**INSTRUCTIONS TO FOLLOW:**
Without the pictures, set down exactly the lines from the one that contains "High Performance Computing" to the end of the entries, both included, and nothing besides.

**EXCERPTED RECORDS:**
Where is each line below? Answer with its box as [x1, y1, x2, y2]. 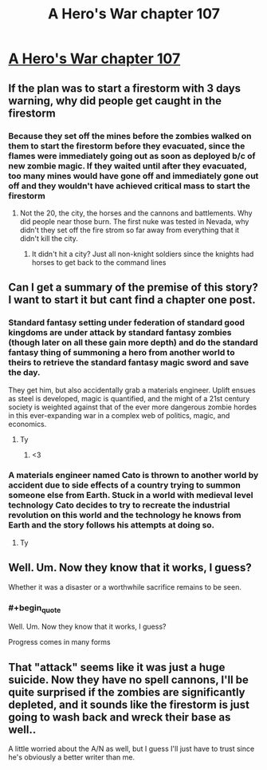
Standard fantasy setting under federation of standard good [8, 317, 245, 328]
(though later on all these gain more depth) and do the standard [8, 337, 259, 348]
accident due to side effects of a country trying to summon [8, 480, 241, 491]
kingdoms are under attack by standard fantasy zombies [8, 327, 232, 338]
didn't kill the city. [19, 233, 78, 243]
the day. [8, 367, 41, 378]
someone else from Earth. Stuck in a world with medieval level [8, 490, 253, 501]
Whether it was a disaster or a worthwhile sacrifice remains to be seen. [8, 582, 241, 591]
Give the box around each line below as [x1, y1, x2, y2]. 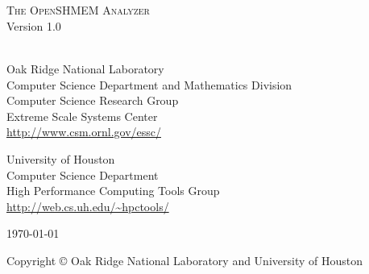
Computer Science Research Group [6, 92, 179, 109]
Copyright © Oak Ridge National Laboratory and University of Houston [6, 251, 363, 268]
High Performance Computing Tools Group [6, 182, 220, 199]
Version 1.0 [6, 17, 61, 34]
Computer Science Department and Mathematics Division [6, 76, 292, 93]
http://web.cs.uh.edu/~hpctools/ [6, 197, 169, 214]
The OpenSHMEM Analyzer [6, 2, 150, 19]
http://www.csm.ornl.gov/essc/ [6, 123, 161, 140]
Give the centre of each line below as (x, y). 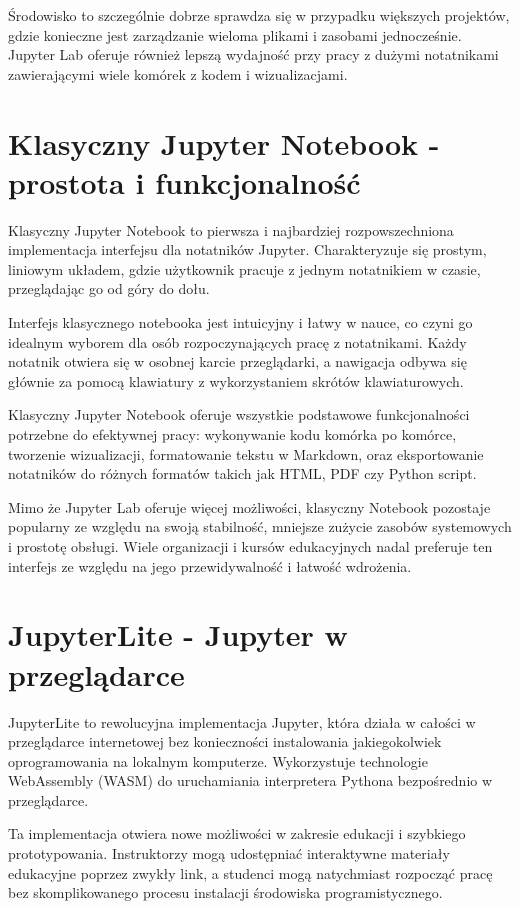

**SOLVED EXERCISE:**
High Performance Computing Tools Group [6, 182, 220, 199]
Version 1.0 [6, 17, 61, 34]
Computer Science Department and Mathematics Division [6, 76, 292, 93]
http://web.cs.uh.edu/~hpctools/ [6, 197, 169, 214]
The OpenSHMEM Analyzer [6, 2, 150, 19]
http://www.csm.ornl.gov/essc/ [6, 123, 161, 140]
Give the centre of each line below as (x, y). 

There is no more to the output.